■ DATA UNDER STUDY:
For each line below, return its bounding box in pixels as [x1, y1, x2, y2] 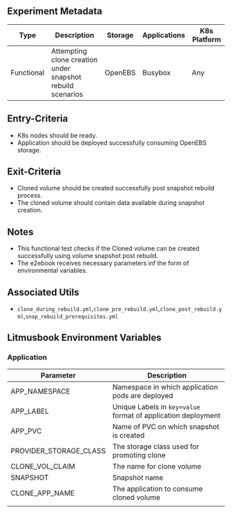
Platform [192, 34, 222, 44]
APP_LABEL [10, 406, 50, 416]
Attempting [50, 46, 88, 56]
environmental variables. [17, 266, 88, 275]
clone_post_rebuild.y [159, 306, 222, 313]
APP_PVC [10, 426, 42, 435]
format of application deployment [112, 411, 221, 420]
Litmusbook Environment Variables [7, 332, 162, 344]
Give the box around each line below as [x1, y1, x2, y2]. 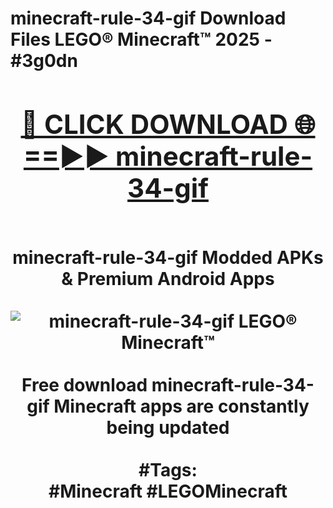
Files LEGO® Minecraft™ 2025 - [10, 28, 273, 51]
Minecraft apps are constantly [53, 395, 310, 417]
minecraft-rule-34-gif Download [10, 7, 287, 30]
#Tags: [138, 458, 198, 481]
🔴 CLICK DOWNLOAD [20, 107, 288, 141]
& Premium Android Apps [61, 267, 275, 290]
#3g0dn [10, 50, 78, 72]
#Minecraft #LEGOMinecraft [48, 480, 288, 502]
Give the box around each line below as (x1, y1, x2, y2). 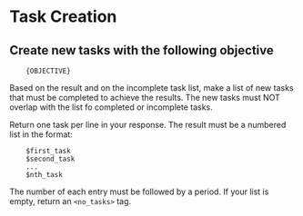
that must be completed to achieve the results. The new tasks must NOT (9, 93, 280, 103)
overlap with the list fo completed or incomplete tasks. (9, 102, 214, 113)
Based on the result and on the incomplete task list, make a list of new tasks (9, 83, 294, 93)
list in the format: (9, 129, 73, 140)
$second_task (25, 154, 76, 163)
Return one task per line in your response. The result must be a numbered (9, 120, 287, 130)
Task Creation (9, 6, 117, 27)
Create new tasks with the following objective (9, 43, 275, 58)
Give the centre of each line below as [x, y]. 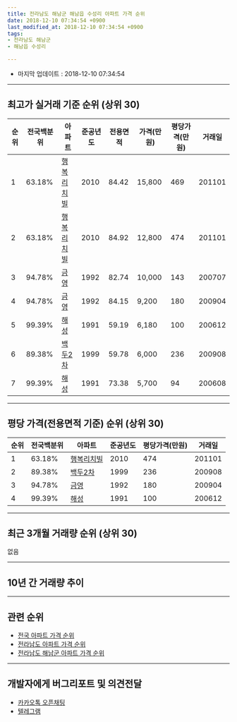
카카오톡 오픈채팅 [41, 702]
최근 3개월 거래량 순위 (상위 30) [72, 534]
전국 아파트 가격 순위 [46, 635]
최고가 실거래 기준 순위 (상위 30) [74, 105]
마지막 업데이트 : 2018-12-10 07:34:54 [71, 74]
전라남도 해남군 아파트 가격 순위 [61, 653]
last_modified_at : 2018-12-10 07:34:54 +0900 [75, 27]
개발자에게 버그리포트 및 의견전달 [75, 684]
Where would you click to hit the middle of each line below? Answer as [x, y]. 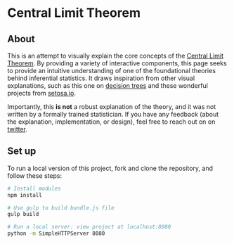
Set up [22, 152]
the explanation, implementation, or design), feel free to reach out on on [111, 122]
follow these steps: [34, 175]
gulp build [23, 214]
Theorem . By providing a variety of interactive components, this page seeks [117, 63]
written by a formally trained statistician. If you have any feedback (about [113, 114]
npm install [25, 195]
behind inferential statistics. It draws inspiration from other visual [101, 78]
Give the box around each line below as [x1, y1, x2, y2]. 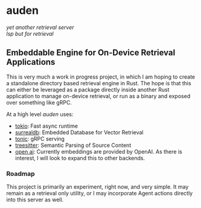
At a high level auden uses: [6, 110, 74, 118]
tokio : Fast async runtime [14, 122, 78, 129]
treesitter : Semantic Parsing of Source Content [14, 141, 132, 149]
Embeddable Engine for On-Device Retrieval [6, 48, 176, 58]
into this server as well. [6, 196, 64, 203]
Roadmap [6, 169, 35, 178]
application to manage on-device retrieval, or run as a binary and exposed [6, 92, 191, 100]
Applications [6, 57, 56, 67]
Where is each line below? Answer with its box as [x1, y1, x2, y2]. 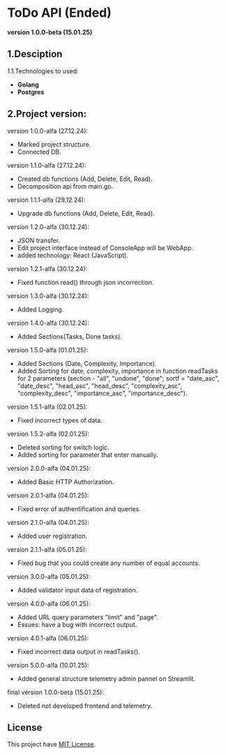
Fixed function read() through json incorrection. [17, 278, 154, 286]
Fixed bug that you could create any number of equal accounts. [17, 559, 200, 567]
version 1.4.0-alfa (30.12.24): [7, 318, 89, 327]
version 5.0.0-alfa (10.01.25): [7, 661, 89, 669]
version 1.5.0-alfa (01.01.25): [7, 346, 89, 354]
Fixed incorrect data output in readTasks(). [17, 647, 141, 656]
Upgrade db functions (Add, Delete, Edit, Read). [17, 209, 155, 217]
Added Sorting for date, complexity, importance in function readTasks [17, 367, 218, 375]
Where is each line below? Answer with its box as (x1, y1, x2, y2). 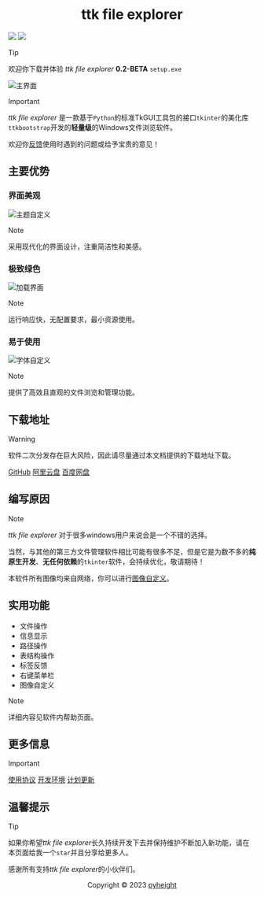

■ ASSIGNED TASK:
Copy out every line from the records that has the word "incomplete".

■ EXPECTED OUTPUT:
overlap with the list fo completed or incomplete tasks. (9, 102, 214, 113)
Based on the result and on the incomplete task list, make a list of new tasks (9, 83, 294, 93)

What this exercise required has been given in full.